Carter: I think higher education has started building that reputation. And you can also see that in the Gallup-Lumina pole. You know, I was the Superintendent of the Naval Academy from 2014 to 2019, which you know, and in 2015 Gallup Pol said that about 60% of Americans had high faith in secondary education. Now move forward and just move that needle nine years forward, and yet, two in three Americans said they do not believe in higher education. This is a really bad mark. Americans were saying that the cost of higher education is very high. They were saying that it was difficult to prove a return to investment. They were also saying that some research being done could not affect them or their families. And yes, this conversation took place about the possible dissection of students, or that the institutes were very liberal. You know, we should probably listen to the American public as an administrator of higher education and say, perhaps we have not always done it right. That’s why I am here to say, here at Ohio State University, we have paid attention to it. We are trying to create an important issue for students. I mentioned that graduate class, 57% of them left with zero loan. Zero debt. And the other 43% that left with the loan was less than $ 24,000. And as we see in our recruitment practices, I have 8,500 faculties. It is the best group in the faculty that I have ever worked at my 12 years of high level and it is saying a lot. I will tell you that as we rent the future, we are looking at the entire political spectrum of whom we rent.
Margaret Brainon: At that point, you talked about what happened at the state level. The Republican controlled state legislature passed a law that ends diversity programs, it does many things. But this requires professors to post their course courses- courses online and their contact information. Do you think it’s to scare? are you worried? Do your faculties focus on what they are doing?
Carter: Yes, I have spoken to our faculty through my faculty Senate and our leadership. There are some concerns, of course, because we have not done so before. We have got some time before applying it. We have put all the pieces of Senate Bill 1 which is the bill of the General Assembly in the Ohio state, in the implementation phase. We are still working through some details, but I tell you the principles of educational freedom, what is taught in the classroom, steps towards the discovery of scholars, research that we do here in Ohio kingdom, are things about which we are still very emotional, and I know that we are going to continue that work, and yet we will follow the law. We will still follow some federal policies that are coming out. We are ready and all that is ready to do it.

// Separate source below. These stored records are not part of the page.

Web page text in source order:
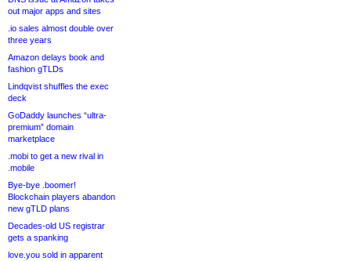
out major apps and sites
.io sales almost double over
three years
Amazon delays book and
fashion gTLDs
Lindqvist shuffles the exec
deck
GoDaddy launches “ultra-
premium” domain
marketplace
.mobi to get a new rival in
.mobile
Bye-bye .boomer!
Blockchain players abandon
new gTLD plans
Decades-old US registrar
gets a spanking
love.you sold in apparent
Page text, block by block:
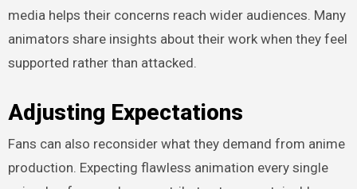
media helps their concerns reach wider audiences. Many
animators share insights about their work when they feel
supported rather than attacked.
Adjusting Expectations
Fans can also reconsider what they demand from anime
production. Expecting flawless animation every single
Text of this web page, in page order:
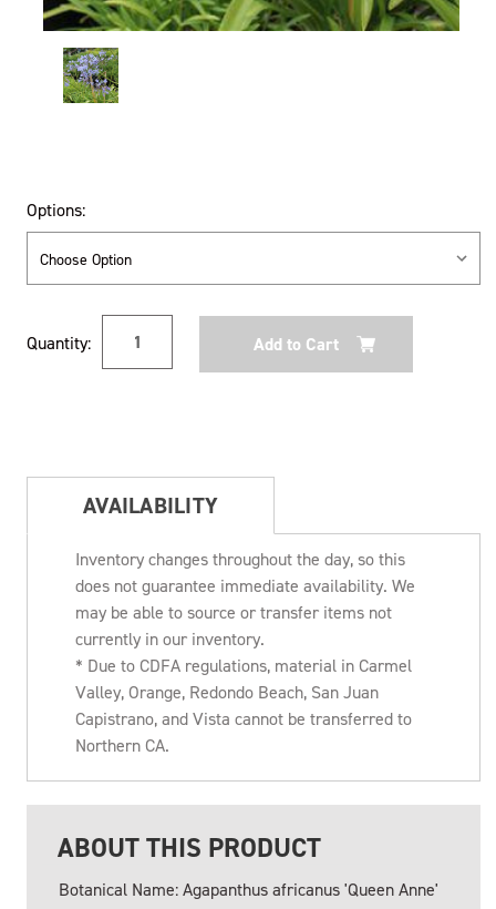
Options:
Stock:
Quantity:
AVAILABILITY
Inventory changes throughout the day, so this
does not guarantee immediate availability. We
may be able to source or transfer items not
currently in our inventory.
* Due to CDFA regulations, material in Carmel
Valley, Orange, Redondo Beach, San Juan
Capistrano, and Vista cannot be transferred to
Northern CA.
ABOUT THIS PRODUCT
Botanical Name: Agapanthus africanus 'Queen Anne'

Margaret Brainon: Until that point, you noticed what Columbia University did in paying a fine of $ 200 million to settle its dispute with the Trump administration this week, they also agreed to an external monitor to assure the school diversity programs to be stamped. Does this example bother you? I mean- will you do this kind of deal?
Carter: Okay, I can’t talk to those institutions because I am not leading them. I know that President Shipman and some other Ivy League President are both colleagues, and they think I think what I would say in survival mode. Very clearly, we are not going through anyone from here in Ohio state, nor do I think we will. I mean, obviously we have a new state law. We are a public institution, so this means that we are going to be transparent and have put everything that we do to Ohio state, people and the whole country.
Margaret Brainon: We will see what happens. Best wishes to you, sir. We will come back right.